Now Delhi has more than 100 times the vehicles in Indore. It is therefore possible that accident rates in Delhi are higher than Indore. And thus, a car bought in Delhi could be more likely to get into an accident than a car bought in Indore.
Model: Similarly, the car model. Is a Hyndai Santro less likely to get into an accident than a Tata Indica? Maybe. Without data, we really can’t tell.
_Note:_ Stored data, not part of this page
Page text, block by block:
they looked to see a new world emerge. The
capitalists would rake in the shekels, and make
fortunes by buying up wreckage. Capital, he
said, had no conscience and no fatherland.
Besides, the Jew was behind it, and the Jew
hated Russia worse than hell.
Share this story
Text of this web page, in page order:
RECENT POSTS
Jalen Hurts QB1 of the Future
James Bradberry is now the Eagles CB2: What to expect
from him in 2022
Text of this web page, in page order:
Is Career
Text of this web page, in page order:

So let’s look at some data now. We have historical data on 41096 policies. The policies cover 12 different car models and sixteen locations. We first examine the data by car model. We rank order the car models based on their risk index. The risk index is calculated on the basis of the receivable (i.e. policy premium) and expected outflow (claim payout).
Similarly, we also analyse the data by location.
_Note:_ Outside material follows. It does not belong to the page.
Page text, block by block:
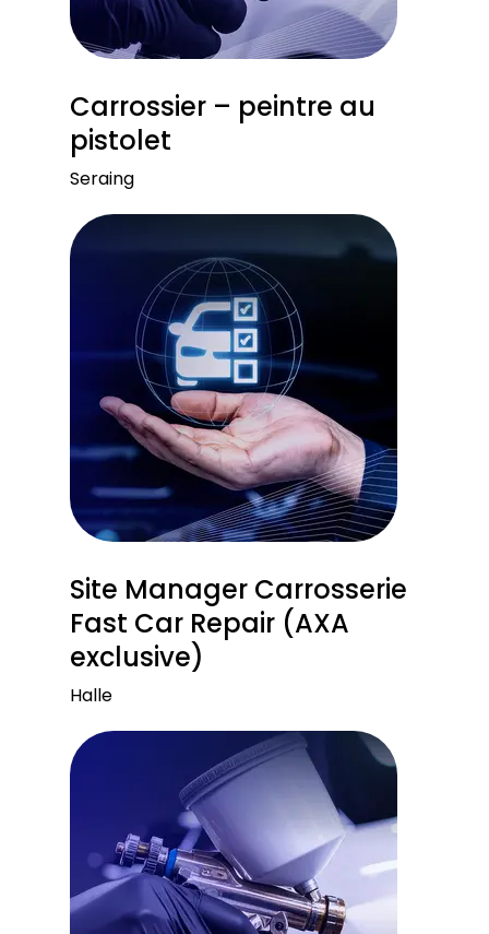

Our data tells us that Scorpio and Safari have the highest risk associated with them. Similarly, Chennai and Delhi are the cities with the highest chance of getting into an accident.
We can now take this one step further and create a matrix of city by model. We can simplify this matrix by classifying all models and locations into a 3*3 grid.
The grid tells us that based on historical data a Tata Indica in Delhi will be a lot riskier than a Hyundai Santro in Bhopal. Thus, a risk based pricing will lead to a higher insurance premium for someone who buys an Indica in Delhi than someone who buys a Santro in Bhopal.
Please note that this data is not representative of the Indian market. The data is for illustration purpose only.